(Saved data entries)
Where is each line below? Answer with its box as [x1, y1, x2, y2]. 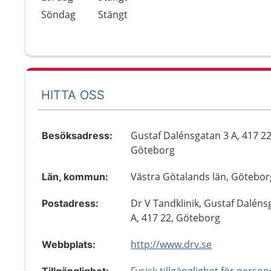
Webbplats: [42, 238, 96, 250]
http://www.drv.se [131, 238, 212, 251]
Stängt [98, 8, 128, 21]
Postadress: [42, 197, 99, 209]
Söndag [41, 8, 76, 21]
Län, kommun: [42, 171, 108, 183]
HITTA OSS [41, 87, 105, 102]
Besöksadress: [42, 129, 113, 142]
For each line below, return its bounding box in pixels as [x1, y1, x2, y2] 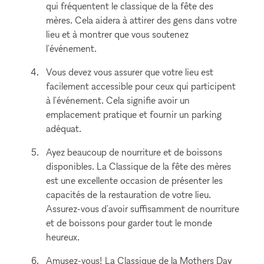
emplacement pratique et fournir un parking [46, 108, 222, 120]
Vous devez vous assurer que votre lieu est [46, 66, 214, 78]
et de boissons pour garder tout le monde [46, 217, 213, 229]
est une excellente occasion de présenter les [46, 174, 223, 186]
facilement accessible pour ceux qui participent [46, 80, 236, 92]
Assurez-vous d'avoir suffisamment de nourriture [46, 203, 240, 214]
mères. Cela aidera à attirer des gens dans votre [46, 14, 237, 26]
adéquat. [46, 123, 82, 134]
...
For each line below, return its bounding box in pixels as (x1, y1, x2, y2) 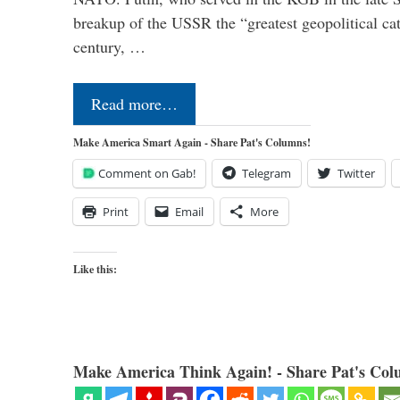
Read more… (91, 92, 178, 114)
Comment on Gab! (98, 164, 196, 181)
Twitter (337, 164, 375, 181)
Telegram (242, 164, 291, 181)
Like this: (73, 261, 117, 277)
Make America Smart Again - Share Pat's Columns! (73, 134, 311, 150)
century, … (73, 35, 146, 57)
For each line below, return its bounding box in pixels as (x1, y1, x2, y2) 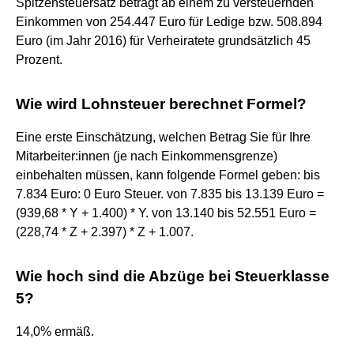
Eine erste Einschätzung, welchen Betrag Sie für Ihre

[ABOUT THIS EXERCISE]
Look above for the line holding "facilement accessible pour" and the line holding "adéquat. [46, 123, 82, 134]", then output exactly those two lines and every line between them, nothing more.

[ANSWER SPACE]
facilement accessible pour ceux qui participent [46, 80, 236, 92]
Assurez-vous d'avoir suffisamment de nourriture [46, 203, 240, 214]
mères. Cela aidera à attirer des gens dans votre [46, 14, 237, 26]
adéquat. [46, 123, 82, 134]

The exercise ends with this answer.